In the description provided herein, numerous specific details are set forth. However, it is understood that embodiments of the application may be practiced without these specific details. In some instances, well-known methods, structures and techniques have not been shown in detail in order not to obscure an understanding of this description.

Similarly, it should be appreciated that in the above description of exemplary embodiments of the application, various features of the application are sometimes grouped together in a single embodiment, figure, or description thereof for the purpose of streamlining the disclosure and aiding in the understanding of one or more of the various inventive aspects. However, the disclosed method should not be construed as reflecting the intention that: i.e., the claimed application requires more features than are expressly recited in each claim. Rather, as the following claims reflect, inventive aspects lie in less than all features of a single foregoing disclosed embodiment. Thus, the claims following the detailed description are hereby expressly incorporated into this detailed description, with each claim standing on its own as a separate embodiment of this application.

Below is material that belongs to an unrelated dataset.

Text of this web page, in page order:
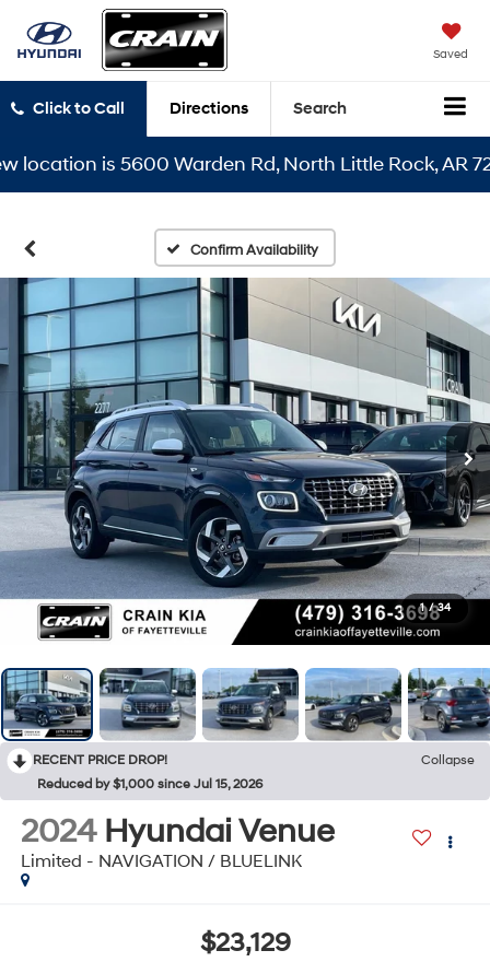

It should be noted that the above-mentioned embodiments illustrate rather than limit the application, and that those skilled in the art will be able to design alternative embodiments without departing from the scope of the appended claims. In the claims, any reference signs placed between parentheses shall not be construed as limiting the claim.

Claims

1. A column storage layout optimization method based on deep reinforcement learning is characterized by comprising the following steps:

receiving a query load;

analyzing the query load to generate query characteristics, which specifically comprises the following steps: the query load is uniformly coded, specifically: initializing each query in the query load to a set; determining a corresponding column access characteristic for each query; performing binary coding on elements in the set corresponding to the query according to the column access characteristics;

acquiring feature data of a data column according to the query feature;

adopting an Actor-Critic algorithm to realize a strategy of the output sequence of the deep reinforcement learning column;

determining an output order of the columns based on a strategy of the output order of the columns, characteristic data of the data columns, wherein a neural network of the Pointer Net is adopted to make a decision of the output order, including mapping from one sequence to another sequence;

carrying out quantitative evaluation on the output sequence, wherein a quantitative evaluation strategy is adjusted based on rewards of the system, and the quantitative evaluation strategy based on the rewards adjustment of the system comprises the steps of adjusting parameters in a critic neural network according to rewards given by the system;

a strategy for adjusting the output sequence of the columns according to the quantitative evaluation result;

wherein determining the output order of the columns based on the policy of the output order of the columns, the characteristic data of the data columns, comprises:

obtaining the weight associated with each position of the input sequence by using an attention mechanism; and combining the input sequence with the weight to calculate the element with the maximum relation between the current output and the input sequence, and taking the element of the input sequence as an output element.

2. The column storage layout optimization method of claim 1, further characterized by quantitatively evaluating the output order based on disk skip time.